### EXERCISE
Whenever the string "they" appears in a line below, please copy the line out.

******

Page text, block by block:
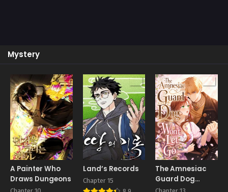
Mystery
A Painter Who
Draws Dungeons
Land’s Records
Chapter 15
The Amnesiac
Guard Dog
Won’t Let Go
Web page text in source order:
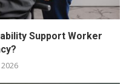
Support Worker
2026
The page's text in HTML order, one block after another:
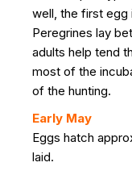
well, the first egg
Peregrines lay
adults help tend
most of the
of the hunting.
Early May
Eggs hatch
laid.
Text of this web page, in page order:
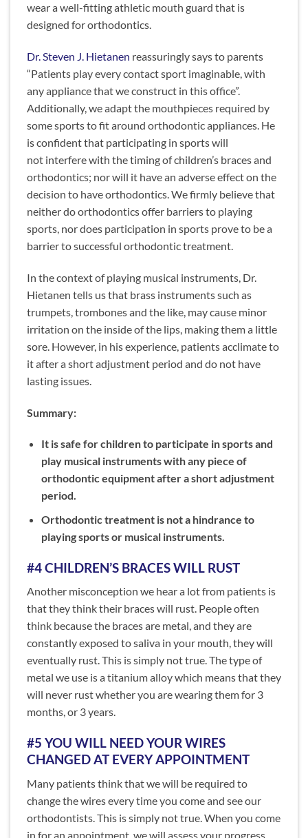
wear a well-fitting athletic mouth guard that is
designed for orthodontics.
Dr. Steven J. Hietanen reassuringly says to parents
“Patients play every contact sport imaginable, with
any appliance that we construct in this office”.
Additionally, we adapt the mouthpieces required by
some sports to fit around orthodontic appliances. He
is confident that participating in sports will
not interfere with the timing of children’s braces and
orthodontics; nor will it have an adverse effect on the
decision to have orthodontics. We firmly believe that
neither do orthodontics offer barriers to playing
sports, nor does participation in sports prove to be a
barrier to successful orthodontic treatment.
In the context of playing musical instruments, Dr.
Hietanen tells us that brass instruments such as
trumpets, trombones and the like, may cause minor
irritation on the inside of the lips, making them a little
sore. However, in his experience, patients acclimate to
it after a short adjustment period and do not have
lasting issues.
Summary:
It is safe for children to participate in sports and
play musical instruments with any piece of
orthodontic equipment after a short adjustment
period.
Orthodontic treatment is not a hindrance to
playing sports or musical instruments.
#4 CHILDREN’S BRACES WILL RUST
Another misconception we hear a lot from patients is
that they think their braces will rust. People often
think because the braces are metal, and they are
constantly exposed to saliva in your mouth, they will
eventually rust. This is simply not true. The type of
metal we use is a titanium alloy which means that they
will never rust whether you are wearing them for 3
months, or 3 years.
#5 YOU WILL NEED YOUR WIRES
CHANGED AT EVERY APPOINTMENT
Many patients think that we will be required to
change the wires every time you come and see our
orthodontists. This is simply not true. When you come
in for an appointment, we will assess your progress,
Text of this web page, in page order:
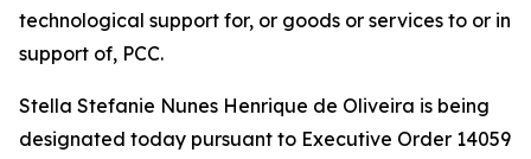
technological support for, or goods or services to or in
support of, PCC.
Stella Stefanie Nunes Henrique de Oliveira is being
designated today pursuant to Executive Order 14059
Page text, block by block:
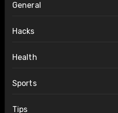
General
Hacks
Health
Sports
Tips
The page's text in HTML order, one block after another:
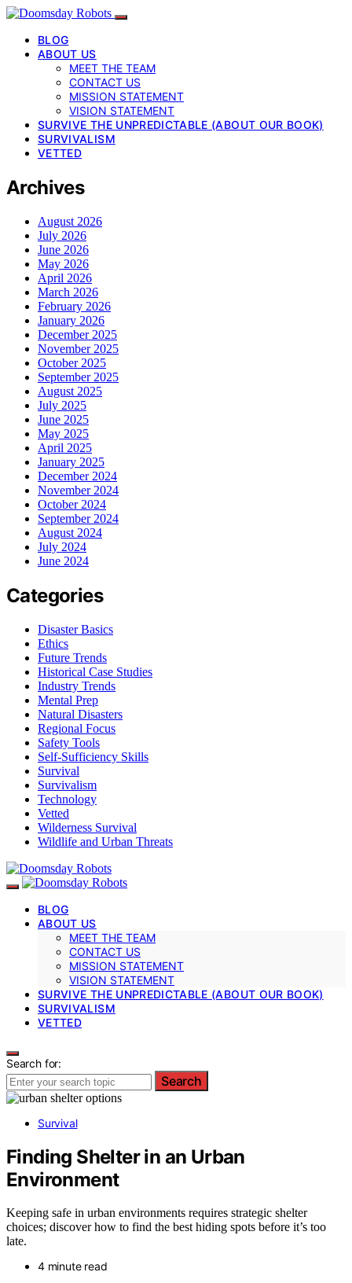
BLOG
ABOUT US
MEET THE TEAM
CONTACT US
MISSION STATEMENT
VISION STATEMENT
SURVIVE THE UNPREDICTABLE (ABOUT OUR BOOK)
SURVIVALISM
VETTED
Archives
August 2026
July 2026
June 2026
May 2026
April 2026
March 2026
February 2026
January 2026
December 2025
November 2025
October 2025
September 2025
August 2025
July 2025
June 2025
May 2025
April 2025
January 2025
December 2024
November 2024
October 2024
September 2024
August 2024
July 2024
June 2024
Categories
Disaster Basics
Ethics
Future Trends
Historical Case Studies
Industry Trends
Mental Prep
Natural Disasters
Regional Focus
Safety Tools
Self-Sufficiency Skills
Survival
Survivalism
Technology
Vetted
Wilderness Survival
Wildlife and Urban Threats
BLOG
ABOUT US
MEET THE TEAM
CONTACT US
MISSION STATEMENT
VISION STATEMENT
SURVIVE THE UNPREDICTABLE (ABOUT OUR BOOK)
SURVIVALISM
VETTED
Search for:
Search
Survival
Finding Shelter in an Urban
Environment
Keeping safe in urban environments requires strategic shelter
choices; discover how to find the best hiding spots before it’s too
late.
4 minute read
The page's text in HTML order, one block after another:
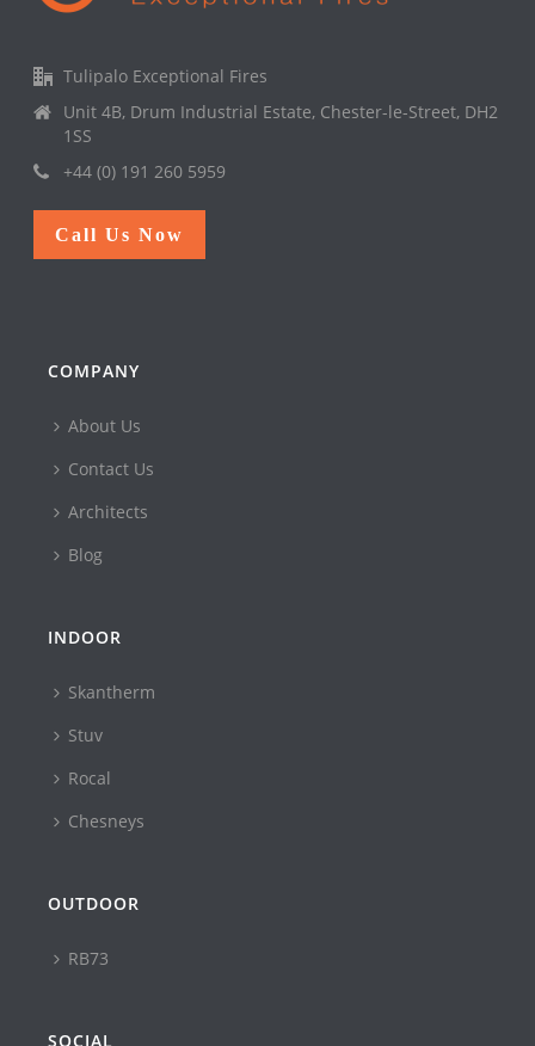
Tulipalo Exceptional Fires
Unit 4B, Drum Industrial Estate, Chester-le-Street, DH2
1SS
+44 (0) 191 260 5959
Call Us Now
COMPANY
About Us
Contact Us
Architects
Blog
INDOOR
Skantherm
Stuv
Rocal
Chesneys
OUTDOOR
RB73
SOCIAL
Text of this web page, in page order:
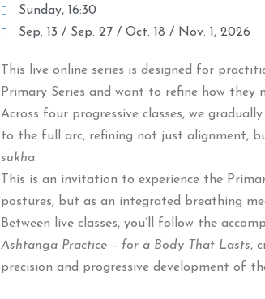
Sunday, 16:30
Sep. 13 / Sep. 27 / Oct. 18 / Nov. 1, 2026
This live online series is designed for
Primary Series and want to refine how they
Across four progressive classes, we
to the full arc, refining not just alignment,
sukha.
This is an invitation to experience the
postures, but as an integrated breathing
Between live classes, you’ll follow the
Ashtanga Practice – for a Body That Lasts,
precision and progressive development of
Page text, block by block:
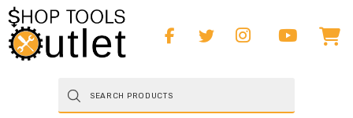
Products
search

******

### SOLUTION FOR THIS EXERCISE
that they think their braces will rust. People often
think because the braces are metal, and they are
constantly exposed to saliva in your mouth, they will
metal we use is a titanium alloy which means that they
Primary Series and want to refine how they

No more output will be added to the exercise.